▶ TASK INSTRUCTIONS: Pictures are not part of the copy. Write out exactly the lines from the line with "BTPM NPR Newsroom | Phone: 716-845-7040" through the end of the entries below.
######
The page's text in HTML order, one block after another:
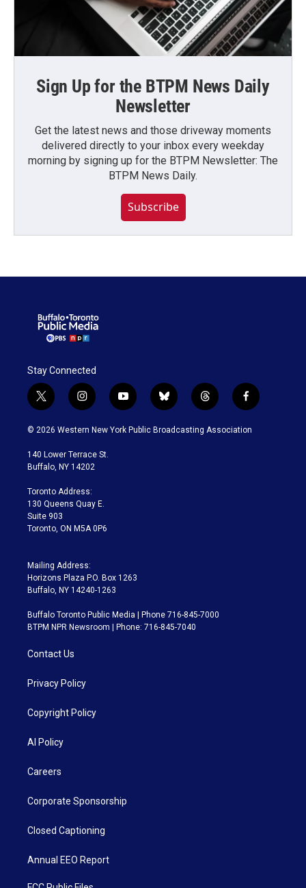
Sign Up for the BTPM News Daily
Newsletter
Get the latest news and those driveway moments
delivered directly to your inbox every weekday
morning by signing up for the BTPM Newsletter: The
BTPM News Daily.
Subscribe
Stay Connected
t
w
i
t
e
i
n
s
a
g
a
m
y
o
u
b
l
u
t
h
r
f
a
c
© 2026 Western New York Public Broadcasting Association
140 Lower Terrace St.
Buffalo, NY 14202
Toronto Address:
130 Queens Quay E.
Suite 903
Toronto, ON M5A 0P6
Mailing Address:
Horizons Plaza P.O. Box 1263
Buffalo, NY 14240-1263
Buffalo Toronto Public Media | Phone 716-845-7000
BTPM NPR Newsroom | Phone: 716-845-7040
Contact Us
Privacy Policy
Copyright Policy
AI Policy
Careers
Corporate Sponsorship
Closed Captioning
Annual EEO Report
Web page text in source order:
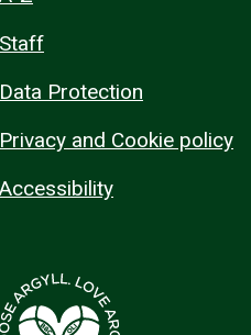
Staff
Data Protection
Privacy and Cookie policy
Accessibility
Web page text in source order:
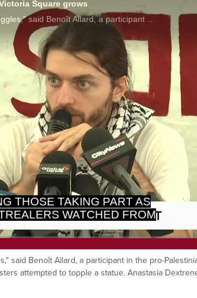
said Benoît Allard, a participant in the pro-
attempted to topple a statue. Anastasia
######
▶ RESPONSE BELOW:
BTPM NPR Newsroom | Phone: 716-845-7040
Contact Us
Privacy Policy
Copyright Policy
AI Policy
Careers
Corporate Sponsorship
Closed Captioning
Annual EEO Report
Web page text in source order:
Staff
Data Protection
Privacy and Cookie policy
Accessibility
Web page text in source order:
said Benoît Allard, a participant in the pro-
attempted to topple a statue. Anastasia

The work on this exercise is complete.